Hooks are the nervous system of an Agent -- letting you observe execution state and insert custom logic without modifying core code. But too many or too slow Hooks will drag down the entire Agent.

Your Agent is running in production, and suddenly a user asks:

"What's it doing now? Why is it so slow?"

You open the logs and find a mess of print statements. You can't tell which step the Agent is at.

This is the pain of not having a Hooks system.

6.1 What Problems Do Hooks Solve?

Three words: See, Manage, Extend.

1. See (Observability): What is the Agent doing? Which step is it at?
2. Manage (Controllability): Can we pause at critical points, have a human confirm, then continue?
3. Extend (Extensibility): Can we add features without modifying core code?

Without Hooks, you need to manually add logs at every execution point, use polling to check status, modify core code to add features.

With Hooks:

You can subscribe to any event point, do what you want -- log, send notifications, pause the flow, request human approval.
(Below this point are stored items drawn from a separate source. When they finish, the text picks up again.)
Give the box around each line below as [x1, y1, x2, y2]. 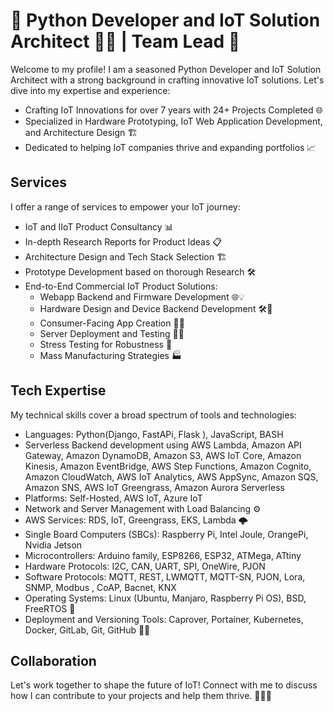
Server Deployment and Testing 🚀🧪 [39, 327, 185, 339]
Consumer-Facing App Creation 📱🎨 [39, 317, 185, 329]
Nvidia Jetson [24, 539, 83, 551]
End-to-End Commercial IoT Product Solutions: [24, 280, 218, 292]
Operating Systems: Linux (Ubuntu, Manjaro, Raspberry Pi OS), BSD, [24, 592, 307, 604]
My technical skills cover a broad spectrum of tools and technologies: [10, 409, 297, 421]
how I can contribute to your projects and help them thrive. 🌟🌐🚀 [10, 690, 272, 702]
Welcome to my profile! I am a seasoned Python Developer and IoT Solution [10, 63, 322, 75]
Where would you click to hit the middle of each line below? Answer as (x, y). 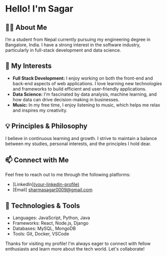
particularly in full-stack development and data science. (63, 50)
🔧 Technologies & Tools (43, 205)
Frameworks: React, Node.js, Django (50, 223)
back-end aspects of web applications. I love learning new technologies (87, 83)
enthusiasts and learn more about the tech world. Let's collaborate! (75, 249)
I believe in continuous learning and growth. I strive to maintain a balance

6.2 Shannon's Event Type System

Shannon defines a complete set of event types. I'll categorize them:

Workflow Lifecycle

StreamEventWorkflowStarted   = "WORKFLOW_STARTED"
StreamEventWorkflowCompleted = "WORKFLOW_COMPLETED"
StreamEventAgentStarted      = "AGENT_STARTED"
StreamEventAgentCompleted    = "AGENT_COMPLETED"

Execution State

StreamEventToolInvoked    = "TOOL_INVOKED"     // Tool call
StreamEventToolObs        = "TOOL_OBSERVATION" // Tool return
StreamEventAgentThinking  = "AGENT_THINKING"   // Thinking
StreamEventErrorOccurred  = "ERROR_OCCURRED"   // Error occurred

Workflow Control

StreamEventWorkflowPaused     = "WORKFLOW_PAUSED"     // Paused
StreamEventWorkflowResumed    = "WORKFLOW_RESUMED"    // Resumed
StreamEventWorkflowCancelled  = "WORKFLOW_CANCELLED"  // Cancelled
StreamEventApprovalRequested  = "APPROVAL_REQUESTED"  // Approval requested
StreamEventApprovalDecision   = "APPROVAL_DECISION"   // Approval result

LLM Events

StreamEventLLMPrompt  = "LLM_PROMPT"  // Content sent to LLM
StreamEventLLMPartial = "LLM_PARTIAL" // LLM incremental output
StreamEventLLMOutput  = "LLM_OUTPUT"  // LLM final output

Why break it down so finely?

Because different scenarios need different events. Frontend showing progress uses AGENT_THINKING, TOOL_INVOKED; debugging LLM uses LLM_PROMPT, LLM_OUTPUT; auditing uses WORKFLOW_COMPLETED.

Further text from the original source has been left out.